HackThisZine v6 Released
A little bit of promotion for the new HackThisZine issue from your friends at The HackBloc collective :)
From hackbloc.org
The content of this issue is stale, much more stale then we would like it, and we are sorry. The decision to move forward and finish up an issue that was started in the beginning of spring last year was made because we had already invested a lot of work into writing the articles and designing the layout. We wanted to release it because its lack of completion was preventing us from getting more recent and relevant articles out. And we still think it is a good read. So download this issue, read it at your leisure, and enjoy. We could totally use help with getting future issues out and there are many ways to contribute; write a story, help proof read the submissions, create image banners for the articles, or move the the SF bay area and get involved with the actual designing and layout of the zine itself.
The issue of what tools HTZ staff use to create the zine was recently a heated thread on the HTZ mailing list. There was discussion about the principals vs practicality and quality of using proprietary vs open source tools for creation of the zine. The current position of the zine staff is that design of the zine will be done as a group using the suite of proprietary Adobe tools (this could change in the future as it has been an ongoing dialog over the past 2 years). To help facilitate collaboration and increase productivity, zine design and editing will be done as a group with predefined release dates, after submissions have been collected. Hopefully this will allow us to get issues out on a regularly basis.
The HTZ staff are looking forward to future releases of the zine jam packed with contributions from the community, as this is truly a community effort. So send all articles about hacking the gibson now to make sure it gets in the next issue!
Submit your articles to staff@hackbloc.org or hackthiszine@lists.hackbloc.org
Christ. 6.29 mb, pdf. This … ouch. It's just annoying me. You -do- realize that many 56kb downstream users will have trouble downloading this thing? You might want to think about 1) publishing in a different format than PDF or 2) Resizing/stripping down the zine for slow connection users.
Font usage, sorry, but, this is absolutely horrible. Let me link to a quick screenshot to show you what I mean: http://img407.imageshack.us/img407/6884/thehellsf3.jpg. I'm not really sure how the spacing between the lines is called, but you should enlarge it. The font itself is too big and it's just not easy to read on a screen.
Another small point; spell-checking. I've stumbled across the word "friegt". It's perfectly al right to have an error or two in there (as "our" HBH Newsletter does), but from the looks of it you guys didn't even bother spell-checking the final product for that "one more time". You should do that, really.
Other than that, the zine looks really good. A whopping 40 pages, some images to go along with it (maybe you overdid it here), still, it looks alright. I like the way you guys divided the articles and such, makes it easier to read. The content of the articles are great too, I'll read this bitch to the final letter, no doubt.
Aaanyway, good luck with scraping articles from HBH. I think you'll notice though, that it's pretty hard getting decent writers here. No offence HBH. Actually, yes offence.
alxciada wrote: The decision to move forward and finish up an issue that was started in the beginning of spring last year…
Good lord. The issue took a year to release? … Wow. Don't get me wrong, I'll be reading it as well, but 6 months - 1 year is a good while to wait between releases.
alxciada wrote: The HTZ staff are looking forward to future releases of the zine jam packed with contributions from the community, as this is truly a community effort.
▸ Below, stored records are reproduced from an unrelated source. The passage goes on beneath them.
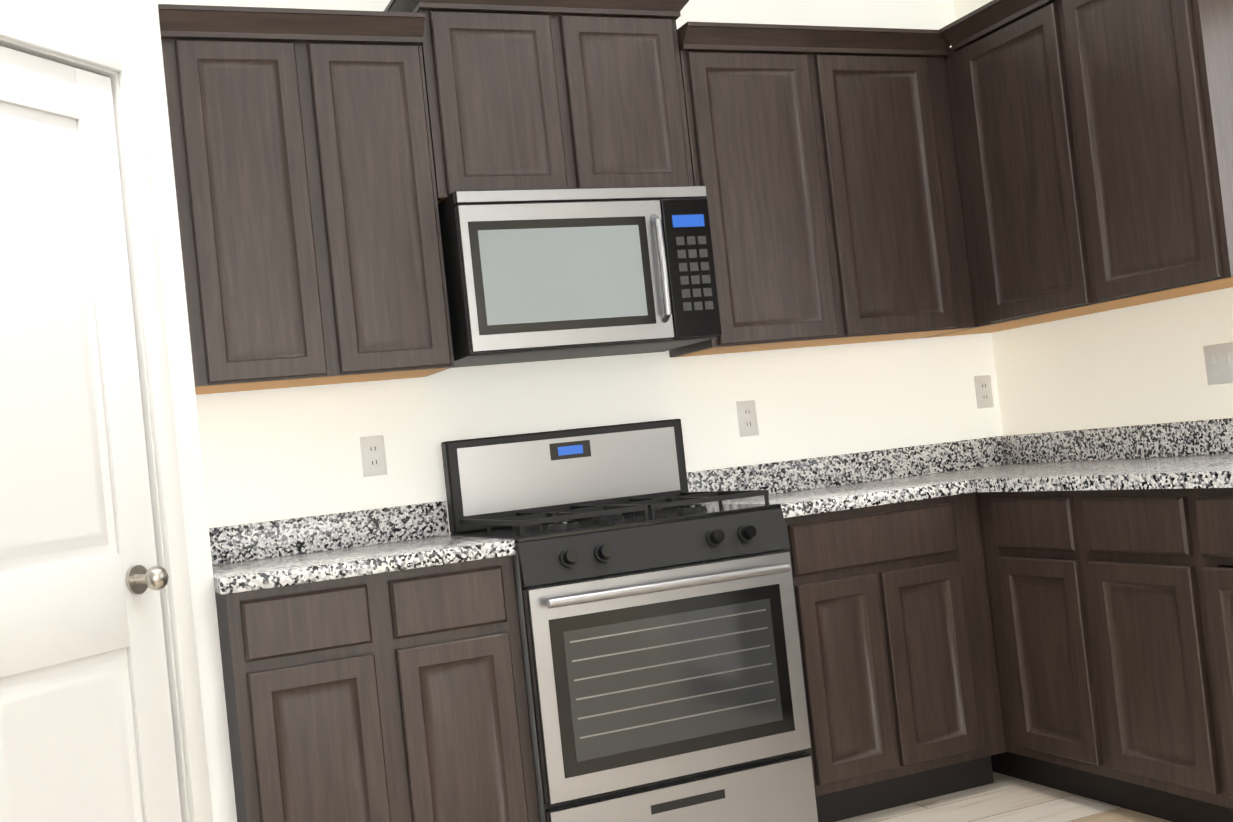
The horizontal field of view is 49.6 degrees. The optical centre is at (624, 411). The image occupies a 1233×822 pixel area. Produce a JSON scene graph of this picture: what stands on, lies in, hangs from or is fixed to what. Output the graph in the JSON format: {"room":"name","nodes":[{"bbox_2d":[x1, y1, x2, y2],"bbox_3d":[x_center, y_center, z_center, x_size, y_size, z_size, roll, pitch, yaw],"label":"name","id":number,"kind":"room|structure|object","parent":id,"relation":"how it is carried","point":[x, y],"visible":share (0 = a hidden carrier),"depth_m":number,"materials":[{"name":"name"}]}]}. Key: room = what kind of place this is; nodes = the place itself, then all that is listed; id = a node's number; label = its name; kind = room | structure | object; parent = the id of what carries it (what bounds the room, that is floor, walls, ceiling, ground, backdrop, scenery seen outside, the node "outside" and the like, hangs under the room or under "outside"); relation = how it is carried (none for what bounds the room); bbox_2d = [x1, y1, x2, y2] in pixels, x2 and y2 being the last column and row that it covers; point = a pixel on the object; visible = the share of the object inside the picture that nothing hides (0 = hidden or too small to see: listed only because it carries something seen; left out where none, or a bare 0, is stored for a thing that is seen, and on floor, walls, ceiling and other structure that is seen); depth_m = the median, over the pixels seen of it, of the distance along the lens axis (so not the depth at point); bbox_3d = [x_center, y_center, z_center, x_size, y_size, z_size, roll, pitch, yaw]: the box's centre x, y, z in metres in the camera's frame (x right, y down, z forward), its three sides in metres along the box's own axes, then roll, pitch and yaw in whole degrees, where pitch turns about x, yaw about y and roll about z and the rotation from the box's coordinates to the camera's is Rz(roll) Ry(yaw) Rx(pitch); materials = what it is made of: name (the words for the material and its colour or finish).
{"room":"kitchen","nodes":[
{"label":"kitchen","id":0,"kind":"room"},
{"bbox_2d":[0,0,236,821],"bbox_3d":[-1.237,-0.077,2.743,0.100,2.790,0.912,-7,-2,23],"label":"wall","id":1,"kind":"structure","parent":0,"point":[133,25],"depth_m":3.10,"materials":[{"name":"white paint"}]},
{"bbox_2d":[0,46,181,821],"bbox_3d":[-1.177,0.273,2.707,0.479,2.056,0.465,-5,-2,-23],"label":"pantry door","id":2,"kind":"structure","parent":1,"relation":"in","point":[86,729],"depth_m":2.80,"materials":[{"name":"white wood"}]},
{"bbox_2d":[0,8,212,821],"bbox_3d":[-1.201,0.247,2.716,0.116,2.138,0.750,-7,-2,23],"label":"door frame","id":3,"kind":"structure","parent":1,"relation":"attached to","point":[119,66],"depth_m":3.00,"materials":[{"name":"white wood"}]},
{"bbox_2d":[157,0,1002,535],"bbox_3d":[0.010,-0.166,4.268,3.058,2.790,0.140,-5,-2,-23],"label":"wall","id":4,"kind":"structure","parent":0,"point":[279,454],"depth_m":4.17,"materials":[{"name":"white paint"}]},
{"bbox_2d":[158,4,454,394],"bbox_3d":[-0.876,-0.562,3.639,0.688,0.962,0.367,-5,-2,-23],"label":"upper cabinet","id":5,"kind":"object","parent":4,"relation":"attached to","point":[307,206],"visible":0.85,"depth_m":3.51,"materials":[{"name":"brown wood"}]},
{"bbox_2d":[360,435,386,476],"bbox_3d":[-0.724,0.128,3.853,0.070,0.116,0.007,-5,-2,-23],"label":"electrical outlet","id":6,"kind":"object","parent":4,"relation":"attached to","point":[373,455],"visible":1,"depth_m":3.85,"materials":[{"name":"white plastic"}]},
{"bbox_2d":[384,0,693,203],"bbox_3d":[-0.228,-0.908,3.941,0.880,0.592,0.367,-5,-2,-23],"label":"upper cabinet","id":7,"kind":"object","parent":4,"relation":"attached to","point":[539,94],"visible":0.81,"depth_m":3.80,"materials":[{"name":"brown wood"}]},
{"bbox_2d":[438,185,721,367],"bbox_3d":[-0.156,-0.392,3.888,0.756,0.443,0.452,-5,-2,-23],"label":"over-the-range microwave","id":8,"kind":"object","parent":7,"relation":"attached to","point":[533,275],"visible":1,"depth_m":3.71,"materials":[{"name":"silver metal"}]},
{"bbox_2d":[736,400,758,436],"bbox_3d":[0.402,0.022,4.341,0.070,0.116,0.007,-5,-2,-23],"label":"electrical outlet","id":9,"kind":"object","parent":4,"relation":"attached to","point":[747,418],"visible":1,"depth_m":4.34,"materials":[{"name":"white plastic"}]},
{"bbox_2d":[669,21,974,357],"bbox_3d":[0.608,-0.702,4.282,0.966,0.962,0.367,-5,-2,-23],"label":"upper cabinet","id":10,"kind":"object","parent":4,"relation":"attached to","point":[824,166],"visible":0.94,"depth_m":4.15,"materials":[{"name":"brown wood"}]},
{"bbox_2d":[974,375,993,408],"bbox_3d":[1.274,-0.070,4.719,0.070,0.116,0.007,-5,-2,-23],"label":"electrical outlet","id":11,"kind":"object","parent":4,"relation":"attached to","point":[984,393],"visible":1,"depth_m":4.72,"materials":[{"name":"white plastic"}]},
{"bbox_2d":[836,772,1171,821],"bbox_3d":[1.484,0.998,-0.419,4.874,0.100,9.740,-5,-2,-23],"label":"floor","id":12,"kind":"structure","parent":0,"point":[1003,798],"depth_m":3.75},
{"bbox_2d":[215,555,539,821],"bbox_3d":[-0.671,0.847,3.488,0.701,0.875,0.616,-5,-2,-23],"label":"base cabinet","id":13,"kind":"object","parent":12,"relation":"on","point":[398,696],"visible":0.96,"depth_m":3.22,"materials":[{"name":"brown wood"}]},
{"bbox_2d":[209,501,515,594],"bbox_3d":[-0.729,0.342,3.493,0.718,0.140,0.632,-5,-2,-23],"label":"countertop","id":14,"kind":"structure","parent":13,"relation":"on","point":[274,554],"depth_m":3.66,"materials":[{"name":"stone"}]},
{"bbox_2d":[441,419,818,821],"bbox_3d":[0.009,0.624,3.729,0.764,1.188,0.702,-5,-2,-23],"label":"range","id":15,"kind":"object","parent":12,"relation":"on","point":[661,645],"visible":0.98,"depth_m":3.49,"materials":[{"name":"silver metal"}]},
{"bbox_2d":[784,492,1005,821],"bbox_3d":[0.674,0.721,4.070,0.666,0.875,0.616,-5,-2,-23],"label":"base cabinet","id":16,"kind":"object","parent":12,"relation":"on","point":[898,656],"visible":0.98,"depth_m":3.79,"materials":[{"name":"brown wood"}]},
{"bbox_2d":[687,440,974,517],"bbox_3d":[0.596,0.217,4.052,0.630,0.140,0.657,-5,-2,-23],"label":"countertop","id":17,"kind":"structure","parent":16,"relation":"on","point":[817,485],"depth_m":4.33,"materials":[{"name":"stone"}]},
{"bbox_2d":[977,488,1232,821],"bbox_3d":[1.712,0.586,3.223,0.616,0.875,3.001,-5,-2,-23],"label":"base cabinet","id":18,"kind":"object","parent":12,"relation":"on","point":[1111,611],"visible":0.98,"depth_m":3.47,"materials":[{"name":"brown wood"}]},
{"bbox_2d":[967,418,1232,491],"bbox_3d":[1.646,0.082,3.219,0.654,0.140,3.027,-5,-2,-23],"label":"countertop","id":19,"kind":"structure","parent":18,"relation":"on","point":[1186,454],"depth_m":3.95,"materials":[{"name":"stone"}]},
{"bbox_2d":[953,0,1232,435],"bbox_3d":[3.253,-0.619,0.454,0.210,2.790,9.740,-5,-2,-23],"label":"wall","id":20,"kind":"structure","parent":0,"point":[1142,364],"depth_m":4.22,"materials":[{"name":"white paint"}]},
{"bbox_2d":[924,28,1034,337],"bbox_3d":[1.187,-0.752,4.517,0.321,0.949,0.397,-5,-2,-23],"label":"upper cabinet","id":21,"kind":"object","parent":20,"relation":"attached to","point":[979,328],"depth_m":4.35,"materials":[{"name":"brown wood"}]},
{"bbox_2d":[948,0,1140,327],"bbox_3d":[1.354,-0.781,4.125,0.321,0.949,0.456,-5,-2,-23],"label":"upper cabinet","id":22,"kind":"object","parent":20,"relation":"attached to","point":[1004,57],"depth_m":4.09,"materials":[{"name":"brown wood"}]},
{"bbox_2d":[1048,0,1232,307],"bbox_3d":[1.537,-0.812,3.696,0.321,0.949,0.479,-5,-2,-23],"label":"upper cabinet","id":23,"kind":"object","parent":20,"relation":"attached to","point":[1093,141],"depth_m":3.61,"materials":[{"name":"brown wood"}]},
{"bbox_2d":[1203,342,1232,384],"bbox_3d":[1.715,-0.137,3.830,0.012,0.116,0.116,-5,-2,-23],"label":"light switch","id":24,"kind":"object","parent":20,"relation":"attached to","point":[1219,363],"visible":1,"depth_m":3.84,"materials":[{"name":"white plastic"}]}
]}
So send all articles about hacking the gibson now to make sure it gets in the next issue!
It's important to note here that, while I'm sure your Zine is a highly-motivated community project, OUR community has a Newsletter that is also supported by both staff writings and community contributions. In that respect, it makes more sense for our community to write for our Newsletter, and your community can write for your Zine. Then, we can link to each other, hold hands, and everyone's happy.
Edit: Now that I think about it, there are a handful of people here that prefer PDF-formatted text over our ASCII (and HTML in the next one, I'm sure) version(s), so maybe they will write for your Zine.